Mohon tunggu...
Nahariyha Dewiwiddie
Nahariyha Dewiwiddie Mohon Tunggu... Full Time Blogger - Penulis dan Pembelajar

🌺 See also: https://medium.com/@dewiwiddie. ✉ ➡ dewinaharia22@gmail.com 🌺

Selanjutnya

Tutup

Inovasi Artikel Utama

"Sekolah Menulis" Itu Bernama Kompasiana

1 Oktober 2017   18:50 Diperbarui: 2 Oktober 2017   08:40 1572
+
Laporkan Konten
Laporkan Akun
Kompasiana adalah platform blog. Konten ini menjadi tanggung jawab bloger dan tidak mewakili pandangan redaksi Kompas.
Lihat foto
Sumber gambar: BAM! Radio Network

Suatu ketika, di penghujung era 2000-an. Era internet  telah berkembang, membangkitkan pengguna untuk ikut serta. Pada saat itu, hampir semuanya ada berita-berita mainstream. Blog-blog yang ada, hanyalah sebuah diary tempat penulisnya banyak berkeluh kesah.

Akan tetapi, "yayasan" perusahaan bernama KG tak tinggal diam. Mereka yakin, internet dan sosial media perlahan akan mengambil alih. Sang pionir, Pepih Nugraha yang telah mendalami media sosial dan dunia blog, ingin agar tulisan-tulisan para jurnalis "lebih dinikmati khalayak luas".

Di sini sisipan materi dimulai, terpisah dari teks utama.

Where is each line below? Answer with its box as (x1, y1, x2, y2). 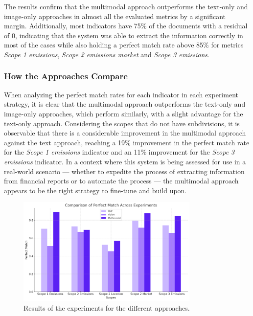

Maka, "lahan kosong laman" yang telah ada di dunia maya, lalu diputuskan untuk dibangun sebuah "sekolah virtual",  sebuah platform blog. Awalnya hanya sebuah sanggar ngeblog untuk jurnalis dan penulis tamu. Setelah jadi dan melalui proses selama beberapa bulan, maka sekolah tersebut diresmikan untuk publik, tanggal 22 Oktober 2008.

Dan, sekolah virtual tersebut, diberi nama KOMPASIANA.

***

Sejak saat itu, banyak orang yang berbondong-bondong mendaftar menjadi Kompasianer, atau (bisa disebut) murid Kompasiana. Dan setiap tahunnya, adalah angkatan bagi murid yang diterima di sekolah tersebut. Pada angkatan pertama, ada Wijaya Kusumah, Babeh Helmi, dan masih banyak lagi. Namun, angkatan awal tersebut, hingga kini hanya sedikit saja yang bertahan menjadi murid, salah satunya Zulfikar Akbar. Salut!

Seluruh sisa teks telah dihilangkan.